It’s been a challenging few years for the hospitality industry and even though 2022 has brought with it a lessening of restrictions for venues, there are certainly no less challenges on the horizon.
As the year unfolds, we predict there will be six key challenges that will influence venues as they work towards recovery:
Enticing workers with pay, perks and conditions
Finding qualified people is a struggle for all foodservice venues at the moment. We’re seeing wages soar for everyone from the dishy to the head chef. After the pandemic, many venues are realising that a huge proportion of hospitality workers may not consider returning to the industry. Venues will need to offer better pay, sign-on bonuses, better hours and shifts and, of course, better perks.
Then of course, venues need to ensure they protect those employees they do still have, especially as COVID variants arise.
Preparing for weather events and climate change
Weather related events are causing turmoil in the hospitality industry and venues should be ready for more disruptions from climate-change weather events. Extreme weather unsettles hospitality business on many levels: raising costs, interrupting operations and reducing leisure and travel.
With the QLD floods the most recent example, not only could a weather event directly impact your venue, but even if you’re miles away your suppliers and customers could be negatively effected and you could find yourself without stock or without diners.
Disruptions to supply chain
2021 saw a computer chip shortage that had a knock-on effect across several industries, there has been similar worries about restaurant food supplies. The Queensland floods are an obvious example where trucks simply could not get through to deliver supplies, but there are several other factors affecting Australian supply chain including worker shortages in the supply chain due to COVID isolation or shortage of products themselves (like coffee which is facing a shortage this year).
Technology transforming the workplace
Tech innovations continue to transform hospitality. In the past couple of years QR codes and point of sales systems have become far more prevalent and customers are used to ordering from their phone for speed and efficiency. This will not come without its challenges as venues will need to be aware and prepared for cyber breaches and things like ransomware and malware.

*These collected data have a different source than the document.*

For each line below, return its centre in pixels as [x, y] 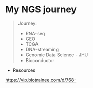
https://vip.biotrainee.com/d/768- [41, 80]
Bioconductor [40, 60]
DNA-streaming [42, 49]
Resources [24, 70]
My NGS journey [41, 9]
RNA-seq [35, 33]
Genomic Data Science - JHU [57, 55]
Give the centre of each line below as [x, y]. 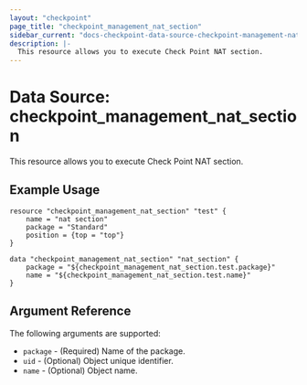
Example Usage [55, 190]
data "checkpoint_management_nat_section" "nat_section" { [124, 259]
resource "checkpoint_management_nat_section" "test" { [118, 211]
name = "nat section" [67, 219]
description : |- [40, 43]
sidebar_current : [42, 35]
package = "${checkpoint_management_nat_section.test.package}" [151, 267]
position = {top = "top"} [75, 235]
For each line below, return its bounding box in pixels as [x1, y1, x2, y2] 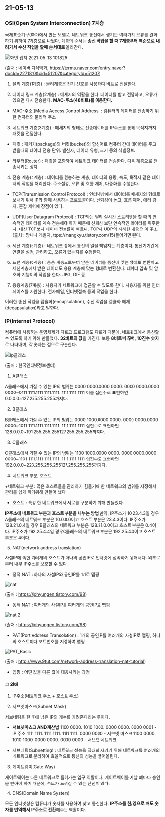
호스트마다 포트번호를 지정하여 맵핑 [17, 638, 85, 644]
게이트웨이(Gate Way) [12, 764, 55, 770]
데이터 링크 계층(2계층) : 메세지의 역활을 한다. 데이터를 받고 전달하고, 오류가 [12, 91, 158, 97]
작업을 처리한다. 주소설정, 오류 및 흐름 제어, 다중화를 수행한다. [21, 180, 140, 186]
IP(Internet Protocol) [5, 317, 55, 324]
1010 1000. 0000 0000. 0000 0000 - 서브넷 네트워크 [12, 737, 117, 743]
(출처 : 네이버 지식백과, [5, 65, 49, 71]
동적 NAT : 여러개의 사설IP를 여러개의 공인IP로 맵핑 [12, 602, 110, 608]
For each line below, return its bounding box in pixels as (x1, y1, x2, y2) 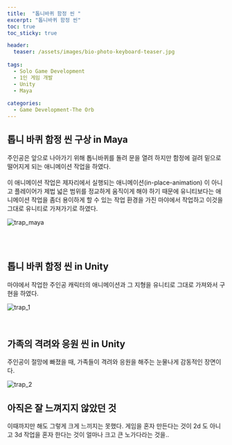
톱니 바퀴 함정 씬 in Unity (7, 261, 109, 272)
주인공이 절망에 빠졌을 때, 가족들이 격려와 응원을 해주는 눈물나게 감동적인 (7, 358, 203, 366)
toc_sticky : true (7, 29, 57, 37)
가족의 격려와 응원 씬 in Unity (7, 338, 126, 350)
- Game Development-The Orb (13, 107, 95, 114)
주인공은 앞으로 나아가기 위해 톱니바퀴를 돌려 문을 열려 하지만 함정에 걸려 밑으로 (7, 153, 222, 162)
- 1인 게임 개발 (13, 74, 53, 81)
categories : (7, 100, 42, 107)
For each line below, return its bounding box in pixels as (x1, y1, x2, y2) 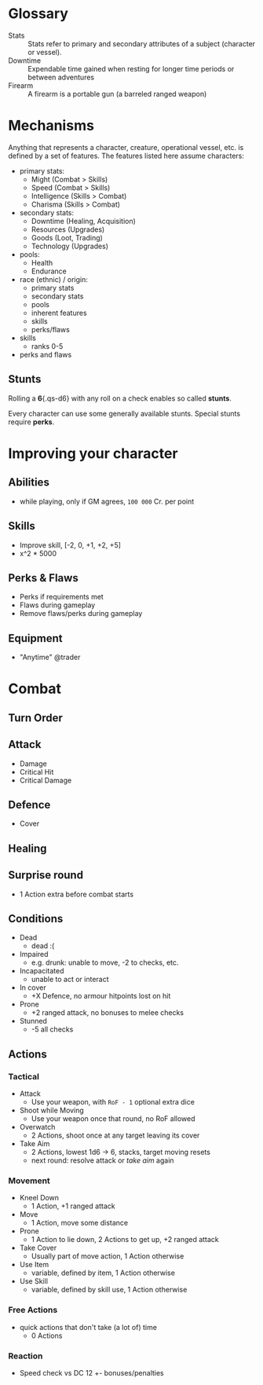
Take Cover (19, 1243, 57, 1253)
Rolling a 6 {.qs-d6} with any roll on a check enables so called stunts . (8, 394, 232, 403)
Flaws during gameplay (19, 600, 96, 610)
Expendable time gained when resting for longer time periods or (27, 64, 235, 73)
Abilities (8, 476, 49, 489)
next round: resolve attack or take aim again (31, 1156, 174, 1165)
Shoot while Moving (19, 1105, 84, 1116)
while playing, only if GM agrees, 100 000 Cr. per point (19, 496, 195, 506)
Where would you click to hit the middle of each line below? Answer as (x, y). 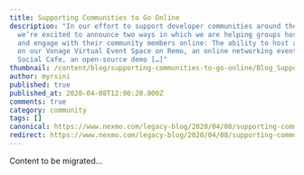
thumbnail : (30, 69)
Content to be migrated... (56, 161)
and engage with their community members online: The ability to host (153, 43)
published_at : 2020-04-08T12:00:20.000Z (87, 93)
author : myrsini (40, 77)
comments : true (38, 101)
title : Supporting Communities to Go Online (95, 18)
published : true (40, 85)
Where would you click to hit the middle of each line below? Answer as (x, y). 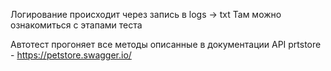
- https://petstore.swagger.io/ (71, 55)
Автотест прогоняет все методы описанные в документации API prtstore (166, 44)
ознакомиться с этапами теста (76, 25)
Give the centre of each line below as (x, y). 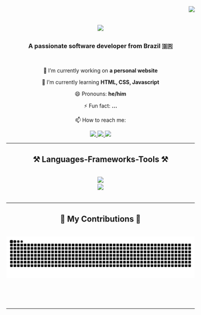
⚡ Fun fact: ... (100, 106)
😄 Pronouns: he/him (100, 94)
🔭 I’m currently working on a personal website (100, 71)
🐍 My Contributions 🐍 (100, 219)
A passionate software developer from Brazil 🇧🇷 (100, 46)
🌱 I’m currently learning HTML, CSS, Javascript (100, 82)
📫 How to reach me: (100, 120)
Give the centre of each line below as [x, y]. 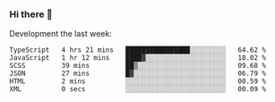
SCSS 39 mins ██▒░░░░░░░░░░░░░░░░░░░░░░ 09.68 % [138, 66]
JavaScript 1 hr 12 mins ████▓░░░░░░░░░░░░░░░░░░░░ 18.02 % [138, 58]
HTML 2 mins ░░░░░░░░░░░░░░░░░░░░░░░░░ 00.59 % [138, 81]
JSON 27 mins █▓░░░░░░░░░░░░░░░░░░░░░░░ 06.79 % [138, 74]
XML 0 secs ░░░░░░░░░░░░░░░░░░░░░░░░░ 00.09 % [138, 89]
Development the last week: [60, 34]
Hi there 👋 [31, 14]
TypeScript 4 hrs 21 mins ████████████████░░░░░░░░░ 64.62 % [138, 50]
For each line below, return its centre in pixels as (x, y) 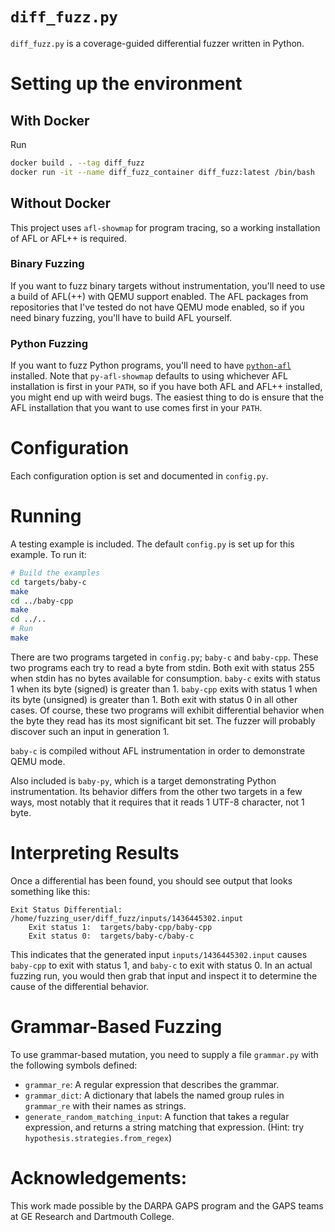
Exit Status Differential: (66, 909)
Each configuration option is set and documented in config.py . (139, 476)
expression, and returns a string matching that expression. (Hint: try (164, 1127)
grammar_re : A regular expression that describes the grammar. (152, 1084)
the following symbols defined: (74, 1065)
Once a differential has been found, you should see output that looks (151, 880)
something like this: (50, 891)
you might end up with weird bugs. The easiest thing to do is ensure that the (167, 397)
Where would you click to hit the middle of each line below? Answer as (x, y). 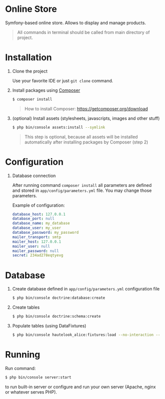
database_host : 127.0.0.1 (39, 214)
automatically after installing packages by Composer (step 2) (86, 142)
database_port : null (33, 219)
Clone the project (30, 71)
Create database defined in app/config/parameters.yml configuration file (86, 289)
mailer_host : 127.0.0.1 (37, 242)
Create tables (26, 307)
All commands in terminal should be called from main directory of (83, 32)
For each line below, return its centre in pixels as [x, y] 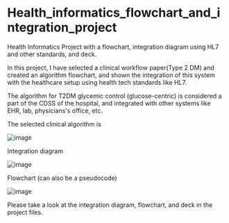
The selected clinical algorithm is [54, 124]
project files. [25, 212]
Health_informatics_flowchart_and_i [114, 13]
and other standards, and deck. [52, 54]
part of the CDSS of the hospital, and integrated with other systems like [109, 103]
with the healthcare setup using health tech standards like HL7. [97, 82]
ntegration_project [62, 27]
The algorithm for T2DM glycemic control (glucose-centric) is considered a [114, 96]
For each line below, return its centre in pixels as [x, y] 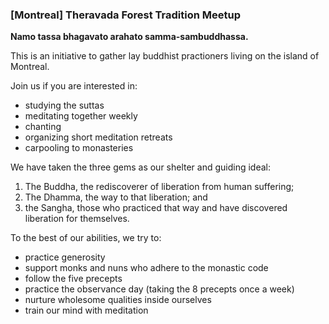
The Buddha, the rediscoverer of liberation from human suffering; [159, 187]
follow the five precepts [73, 279]
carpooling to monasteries [79, 148]
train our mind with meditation [86, 310]
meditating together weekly [81, 116]
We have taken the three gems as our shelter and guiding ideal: [141, 167]
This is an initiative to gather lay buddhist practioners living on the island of [165, 56]
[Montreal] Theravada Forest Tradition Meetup [125, 15]
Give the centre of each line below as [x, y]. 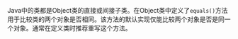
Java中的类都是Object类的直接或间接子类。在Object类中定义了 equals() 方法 [118, 10]
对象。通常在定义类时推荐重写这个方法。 [72, 28]
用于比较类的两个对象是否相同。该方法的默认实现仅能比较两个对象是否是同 [116, 19]
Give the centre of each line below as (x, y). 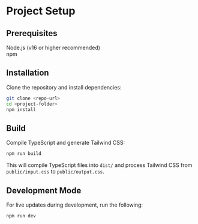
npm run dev (21, 216)
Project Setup (41, 11)
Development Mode (44, 190)
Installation (28, 73)
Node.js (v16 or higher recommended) (53, 47)
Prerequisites (32, 33)
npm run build (24, 154)
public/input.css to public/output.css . (55, 172)
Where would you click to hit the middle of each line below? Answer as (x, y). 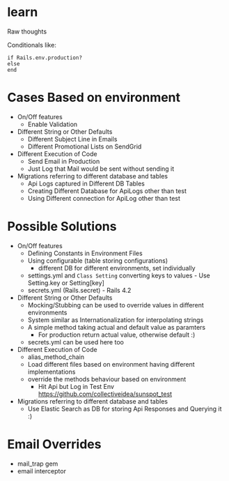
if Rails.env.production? (45, 58)
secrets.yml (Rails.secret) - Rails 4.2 (79, 290)
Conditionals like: (32, 45)
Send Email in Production (64, 161)
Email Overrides (54, 444)
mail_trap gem (38, 464)
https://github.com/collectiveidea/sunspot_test (105, 394)
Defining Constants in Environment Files (85, 253)
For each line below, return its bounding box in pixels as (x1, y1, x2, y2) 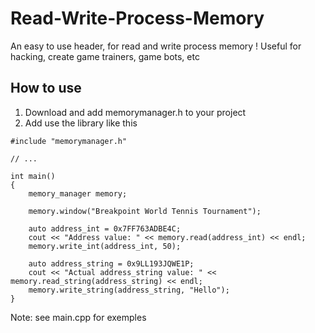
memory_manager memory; (28, 188, 128, 199)
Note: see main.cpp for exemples (10, 311, 147, 323)
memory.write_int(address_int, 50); (28, 241, 182, 251)
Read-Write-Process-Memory (10, 7, 265, 30)
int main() (10, 171, 56, 181)
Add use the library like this (24, 117, 138, 129)
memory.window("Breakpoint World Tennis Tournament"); (28, 206, 262, 216)
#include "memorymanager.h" (10, 136, 128, 146)
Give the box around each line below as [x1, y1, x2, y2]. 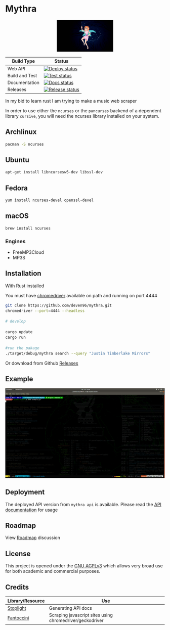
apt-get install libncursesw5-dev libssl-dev [5, 170, 103, 175]
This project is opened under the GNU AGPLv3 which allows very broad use [5, 563, 163, 569]
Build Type [12, 58, 35, 64]
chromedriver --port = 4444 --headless [5, 308, 85, 313]
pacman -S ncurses [5, 142, 44, 147]
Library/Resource [7, 598, 45, 604]
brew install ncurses [5, 226, 51, 231]
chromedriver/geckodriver [49, 617, 104, 623]
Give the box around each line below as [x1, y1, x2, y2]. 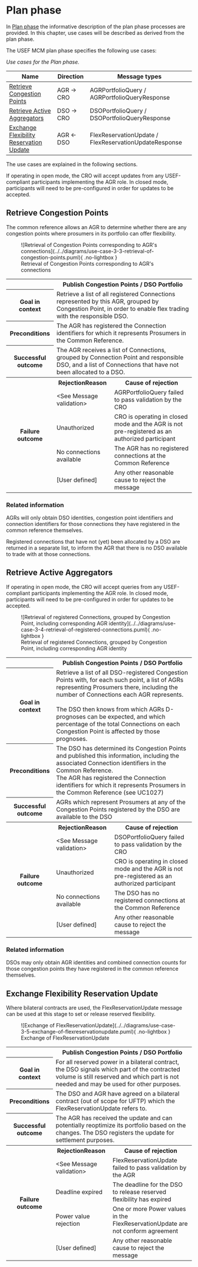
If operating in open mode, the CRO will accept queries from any [6, 583, 163, 590]
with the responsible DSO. [56, 312, 128, 320]
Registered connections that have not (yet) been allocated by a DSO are [6, 538, 181, 545]
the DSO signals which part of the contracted [55, 1065, 181, 1073]
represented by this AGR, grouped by [56, 297, 159, 305]
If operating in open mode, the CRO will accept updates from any [6, 172, 164, 179]
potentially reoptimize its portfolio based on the [55, 1121, 186, 1129]
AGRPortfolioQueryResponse [90, 93, 170, 101]
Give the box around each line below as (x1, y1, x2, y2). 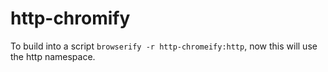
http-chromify (10, 7, 131, 30)
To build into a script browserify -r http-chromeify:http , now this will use (10, 40, 318, 52)
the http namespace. (10, 50, 96, 62)
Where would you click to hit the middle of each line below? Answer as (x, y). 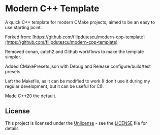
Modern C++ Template (52, 9)
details (12, 128)
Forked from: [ (20, 37)
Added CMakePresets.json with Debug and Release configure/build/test (78, 66)
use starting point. (24, 27)
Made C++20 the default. (31, 96)
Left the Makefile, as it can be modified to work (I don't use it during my (78, 81)
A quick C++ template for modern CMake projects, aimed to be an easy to (80, 22)
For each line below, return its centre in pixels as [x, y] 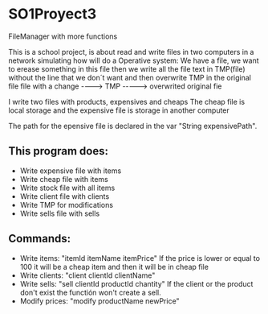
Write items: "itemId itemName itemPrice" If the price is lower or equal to [140, 258]
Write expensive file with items [71, 171]
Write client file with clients [65, 196]
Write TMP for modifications [67, 205]
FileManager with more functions [63, 36]
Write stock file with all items [67, 188]
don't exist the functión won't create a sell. [91, 292]
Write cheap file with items [64, 179]

On top of the usual staff training, venues will now need to train employees to avoid breaches through technology or risk losing their hard earned profits.
Waiting for international demand to return
Australia has opened its borders to international travellers but tourist intake is slow moving and many venues who would usually be packed with international tourist over the summer have experienced another quiet peak period. As travellers (and international workers) start to drip through, venues will need to come up with ways to entice them to eat and drink with them (when many diners are still wary of eating indoors or being around large groups).
The Economist aptly put it: “The era of predictable unpredictability is not going away”. Last year, people were hoping for stability, if not complete normality. Now, we are facing a time of predictable unpredictability. Venues who remain flexible and resilient, creative in their thinking and above all else are willing to continue the slog of the previous two years will see rewards as the ‘new normal’ settles in.